LHDA awards bulk power contract

29 October 2019

The Lesotho Highlands Development Authority (LHDA) announced that Mkhulu Electro Distribution Projects (Pty) Ltd has won the contract for the construction of a 132kV power line from Matsoku to Polihali, an essential component of the Lesotho Highlands Water Project Phase II.

The second of the two bulk power components of the Phase II advance infrastructure, the project commenced in September and is expected to be completed in two years. The project is valued at M494 million.

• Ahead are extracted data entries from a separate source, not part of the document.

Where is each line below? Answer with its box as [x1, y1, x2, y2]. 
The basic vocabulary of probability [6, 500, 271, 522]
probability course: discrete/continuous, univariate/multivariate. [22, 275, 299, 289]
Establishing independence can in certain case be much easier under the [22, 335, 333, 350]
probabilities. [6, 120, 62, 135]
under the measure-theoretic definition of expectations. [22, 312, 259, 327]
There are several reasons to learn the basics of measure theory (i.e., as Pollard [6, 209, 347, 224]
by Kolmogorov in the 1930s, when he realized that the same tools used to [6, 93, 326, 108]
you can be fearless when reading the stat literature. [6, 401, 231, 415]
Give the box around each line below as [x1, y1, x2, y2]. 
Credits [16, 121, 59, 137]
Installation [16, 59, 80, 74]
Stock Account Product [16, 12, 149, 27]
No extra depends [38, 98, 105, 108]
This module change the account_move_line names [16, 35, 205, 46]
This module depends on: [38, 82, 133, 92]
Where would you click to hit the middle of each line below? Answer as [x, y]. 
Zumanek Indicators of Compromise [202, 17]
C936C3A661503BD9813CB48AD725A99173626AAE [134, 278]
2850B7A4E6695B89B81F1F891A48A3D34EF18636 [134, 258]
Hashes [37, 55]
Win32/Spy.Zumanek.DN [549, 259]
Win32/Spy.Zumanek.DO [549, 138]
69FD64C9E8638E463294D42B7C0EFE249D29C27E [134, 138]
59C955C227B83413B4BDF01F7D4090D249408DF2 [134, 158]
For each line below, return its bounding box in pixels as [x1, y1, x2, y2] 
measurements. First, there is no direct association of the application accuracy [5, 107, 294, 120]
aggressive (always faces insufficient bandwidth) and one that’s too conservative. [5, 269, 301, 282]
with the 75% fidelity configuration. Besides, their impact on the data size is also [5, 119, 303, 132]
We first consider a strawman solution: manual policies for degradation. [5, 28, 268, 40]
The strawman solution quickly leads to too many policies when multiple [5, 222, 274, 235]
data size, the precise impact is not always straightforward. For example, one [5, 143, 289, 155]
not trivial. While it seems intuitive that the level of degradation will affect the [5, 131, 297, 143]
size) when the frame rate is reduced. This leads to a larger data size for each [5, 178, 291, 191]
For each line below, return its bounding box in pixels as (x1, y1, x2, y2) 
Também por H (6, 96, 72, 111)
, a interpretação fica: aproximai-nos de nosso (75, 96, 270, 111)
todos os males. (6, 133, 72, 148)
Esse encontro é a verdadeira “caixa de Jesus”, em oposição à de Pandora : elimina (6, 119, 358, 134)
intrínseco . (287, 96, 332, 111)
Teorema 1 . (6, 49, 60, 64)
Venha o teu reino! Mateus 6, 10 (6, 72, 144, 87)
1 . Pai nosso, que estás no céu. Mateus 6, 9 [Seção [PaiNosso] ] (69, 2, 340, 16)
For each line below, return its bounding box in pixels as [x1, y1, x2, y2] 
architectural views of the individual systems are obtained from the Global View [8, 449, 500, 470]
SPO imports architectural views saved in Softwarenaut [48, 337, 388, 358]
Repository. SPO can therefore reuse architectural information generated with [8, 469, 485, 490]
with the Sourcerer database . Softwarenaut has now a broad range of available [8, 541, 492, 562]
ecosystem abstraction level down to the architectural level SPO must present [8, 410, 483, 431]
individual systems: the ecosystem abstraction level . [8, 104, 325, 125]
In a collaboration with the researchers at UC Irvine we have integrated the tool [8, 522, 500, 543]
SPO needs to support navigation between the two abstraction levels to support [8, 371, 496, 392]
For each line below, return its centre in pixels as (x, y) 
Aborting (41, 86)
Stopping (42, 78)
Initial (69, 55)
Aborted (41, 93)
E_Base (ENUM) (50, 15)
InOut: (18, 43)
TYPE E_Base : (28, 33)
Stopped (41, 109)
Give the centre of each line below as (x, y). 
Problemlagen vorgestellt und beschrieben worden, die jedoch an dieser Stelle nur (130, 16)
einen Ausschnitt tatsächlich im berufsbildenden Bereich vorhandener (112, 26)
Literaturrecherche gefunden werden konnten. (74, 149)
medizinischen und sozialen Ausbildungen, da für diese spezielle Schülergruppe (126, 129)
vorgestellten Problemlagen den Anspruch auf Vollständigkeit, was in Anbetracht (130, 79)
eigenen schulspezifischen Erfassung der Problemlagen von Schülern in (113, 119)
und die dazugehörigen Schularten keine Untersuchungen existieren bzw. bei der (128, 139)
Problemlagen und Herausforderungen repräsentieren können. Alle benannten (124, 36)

The works under this contract include the construction of a new, approximately 38km long, 132kV line between the existing Lesotho Electricity Company (LEC) transmission network in the Matsoku Valley to the Polihali Dam construction site, and the upgrading of existing LEC lines from Ha Lejone to Matsoku, and Maputsoe to Katse. The upgrade comprises the installation of insulation and shielding earth conductors. The works also include the installation of optical ground wire (fibre) communication line from Maputsoe to Katse and Polihali. This line is intended to enhance communication at the project area.

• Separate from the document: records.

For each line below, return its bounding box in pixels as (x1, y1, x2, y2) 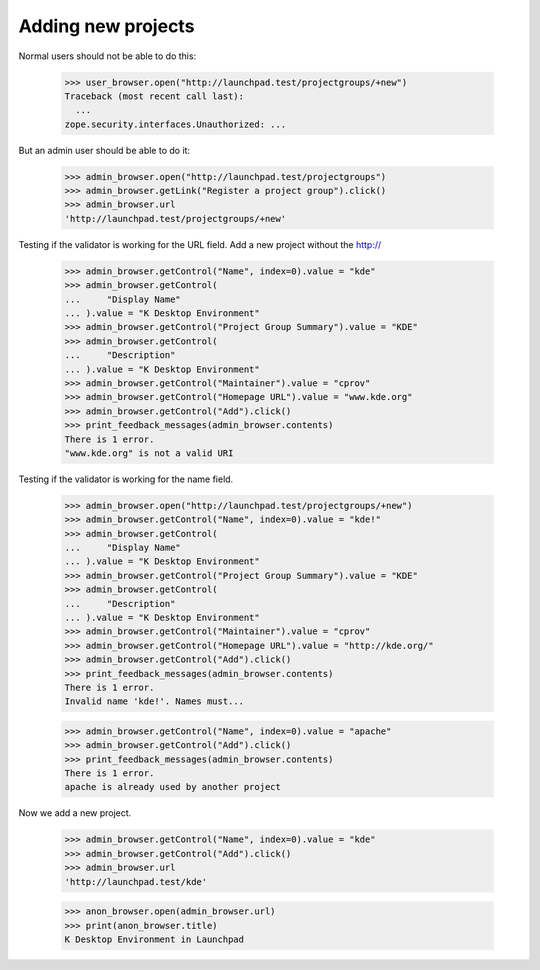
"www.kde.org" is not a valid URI (64, 447, 234, 459)
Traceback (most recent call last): (64, 90, 245, 102)
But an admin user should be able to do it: (18, 144, 190, 156)
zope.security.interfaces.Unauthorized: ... (64, 118, 287, 130)
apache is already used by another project (64, 781, 282, 793)
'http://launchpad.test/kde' (64, 876, 208, 887)
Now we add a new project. (18, 807, 132, 819)
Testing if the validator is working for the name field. (18, 473, 234, 485)
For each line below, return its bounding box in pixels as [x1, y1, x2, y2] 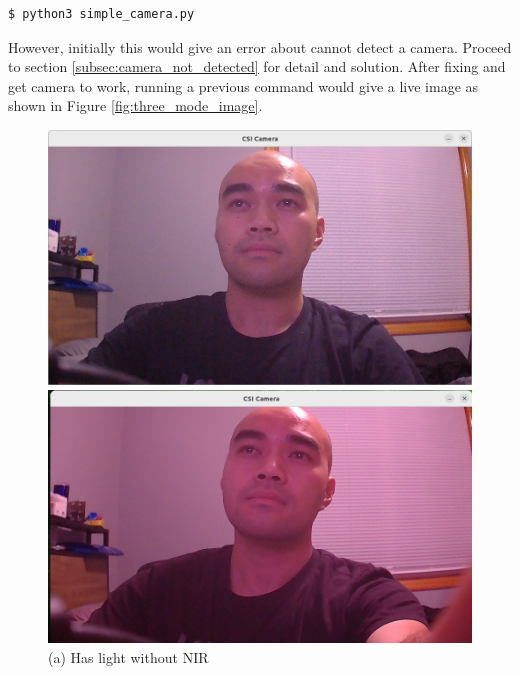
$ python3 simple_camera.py [8, 7, 195, 21]
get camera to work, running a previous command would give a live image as [8, 75, 479, 96]
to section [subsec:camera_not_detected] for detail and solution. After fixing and [8, 56, 506, 77]
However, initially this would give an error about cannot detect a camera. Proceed [8, 36, 512, 57]
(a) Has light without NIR [48, 646, 209, 667]
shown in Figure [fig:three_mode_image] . [8, 95, 263, 116]
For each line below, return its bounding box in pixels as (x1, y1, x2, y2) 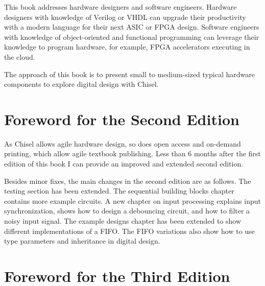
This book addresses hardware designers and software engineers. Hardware (4, 2, 237, 12)
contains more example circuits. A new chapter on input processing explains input (4, 195, 261, 206)
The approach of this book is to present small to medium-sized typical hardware (4, 68, 255, 79)
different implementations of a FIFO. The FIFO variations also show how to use (4, 225, 255, 236)
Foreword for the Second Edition (4, 108, 239, 129)
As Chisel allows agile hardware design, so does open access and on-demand (4, 138, 241, 149)
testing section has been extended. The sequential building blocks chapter (4, 185, 234, 196)
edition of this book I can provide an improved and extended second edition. (4, 158, 244, 169)
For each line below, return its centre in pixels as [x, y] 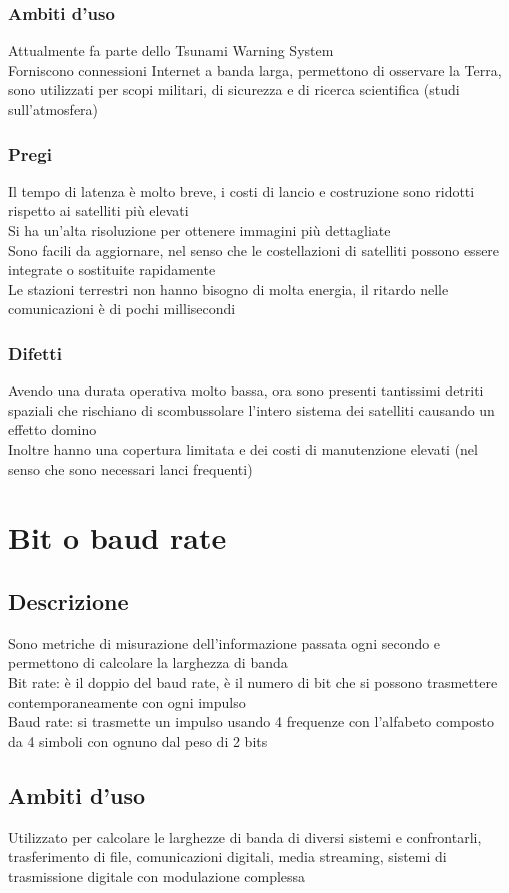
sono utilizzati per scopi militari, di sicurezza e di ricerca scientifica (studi [234, 89]
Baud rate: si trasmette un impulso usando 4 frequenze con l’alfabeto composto [251, 721]
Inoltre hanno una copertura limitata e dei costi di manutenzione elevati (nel [243, 448]
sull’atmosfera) [53, 109]
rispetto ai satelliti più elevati [98, 210]
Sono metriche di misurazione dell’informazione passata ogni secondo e [224, 642]
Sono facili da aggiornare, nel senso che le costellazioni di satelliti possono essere [254, 249]
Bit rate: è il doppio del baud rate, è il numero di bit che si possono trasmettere [253, 681]
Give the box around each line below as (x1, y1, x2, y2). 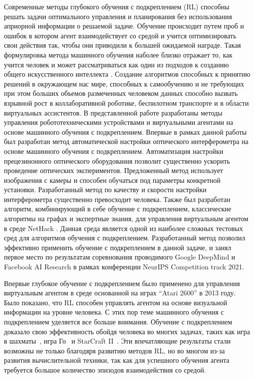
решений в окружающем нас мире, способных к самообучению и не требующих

South African-based Mkhulu Electro Distribution Projects has extensive experience in overhead transmission line construction and civil engineering projects in southern Africa, including in Namibia, South Africa, Botswana and Mozambique.

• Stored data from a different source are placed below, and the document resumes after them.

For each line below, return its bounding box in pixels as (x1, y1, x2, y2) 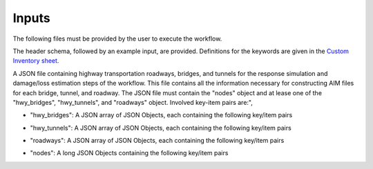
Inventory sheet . (12, 57, 59, 65)
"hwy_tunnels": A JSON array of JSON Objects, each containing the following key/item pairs (30, 123, 291, 132)
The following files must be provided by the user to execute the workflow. (12, 34, 222, 43)
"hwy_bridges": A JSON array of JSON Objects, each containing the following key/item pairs (30, 111, 293, 119)
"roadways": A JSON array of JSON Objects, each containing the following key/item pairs (30, 137, 285, 145)
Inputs (12, 10, 51, 26)
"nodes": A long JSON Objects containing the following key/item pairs (30, 149, 229, 157)
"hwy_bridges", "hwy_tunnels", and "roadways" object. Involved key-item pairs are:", (12, 98, 254, 106)
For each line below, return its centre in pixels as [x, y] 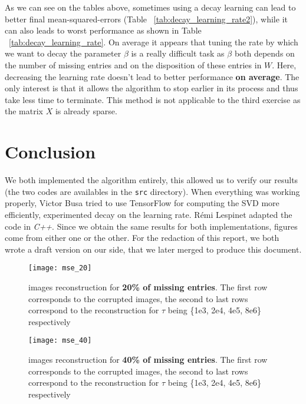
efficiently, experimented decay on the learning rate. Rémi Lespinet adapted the [149, 214]
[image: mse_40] [60, 341]
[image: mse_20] [60, 268]
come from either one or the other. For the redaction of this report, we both [142, 238]
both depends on [264, 53]
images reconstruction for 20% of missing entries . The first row [148, 287]
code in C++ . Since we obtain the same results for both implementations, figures [151, 226]
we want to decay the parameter [63, 53]
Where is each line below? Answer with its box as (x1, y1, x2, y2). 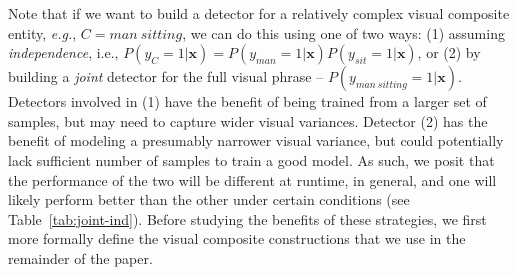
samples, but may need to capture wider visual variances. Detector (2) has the (8, 110, 488, 131)
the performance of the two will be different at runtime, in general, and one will (8, 169, 497, 190)
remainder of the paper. (8, 247, 153, 268)
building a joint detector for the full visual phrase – (8, 66, 324, 87)
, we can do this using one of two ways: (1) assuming (182, 22, 505, 43)
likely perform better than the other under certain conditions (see (8, 189, 410, 210)
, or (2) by (417, 42, 481, 63)
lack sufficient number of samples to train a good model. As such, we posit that (8, 149, 495, 170)
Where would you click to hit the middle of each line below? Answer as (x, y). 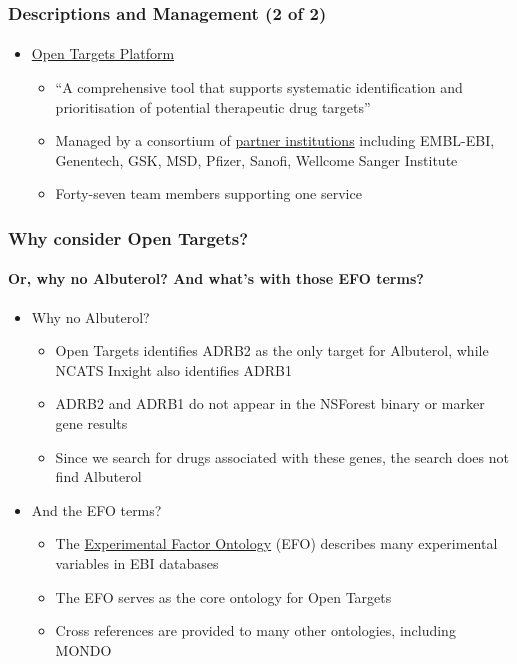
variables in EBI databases (137, 562)
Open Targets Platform (103, 53)
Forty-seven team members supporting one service (208, 193)
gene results (91, 423)
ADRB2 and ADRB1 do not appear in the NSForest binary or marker (270, 403)
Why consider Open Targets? (128, 237)
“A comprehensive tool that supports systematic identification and (259, 87)
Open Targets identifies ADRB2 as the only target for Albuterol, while (272, 350)

In March 2019, the LHDA awarded the tender for the construction of a 33kV line and the diversion of an existing 33kV LEC distribution line to LSP Construction at a contract value of M41 million. The 33kV line which is constructed from the existing Letseng/Mokhotlong distribution network will supply power to the Polihali construction village site, temporarily. Sections of an existing LEC 33kV distribution network between Letšeng and Mokhotlong, will be submerged in five different positions by the new Polihali Dam at full supply level necessitating the diversion of the existing line.

Phase II of the Lesotho Highlands Water Project builds on the successful completion of Phase I in 2003. It delivers water to the Gauteng region of South Africa and utilises the water delivery system to generate hydroelectricity for Lesotho. Phase II will increase the current water supply rate of 780 million cubic metres per annum incrementally to more than 1 270 million cubic metres per annum. At the same time, it will increase the quantity of electricity generated in Lesotho and is a further step in the process of securing an independent electricity source. The hydropower further feasibility studies have confirmed that conventional hydropower is the preferred option for Phase II.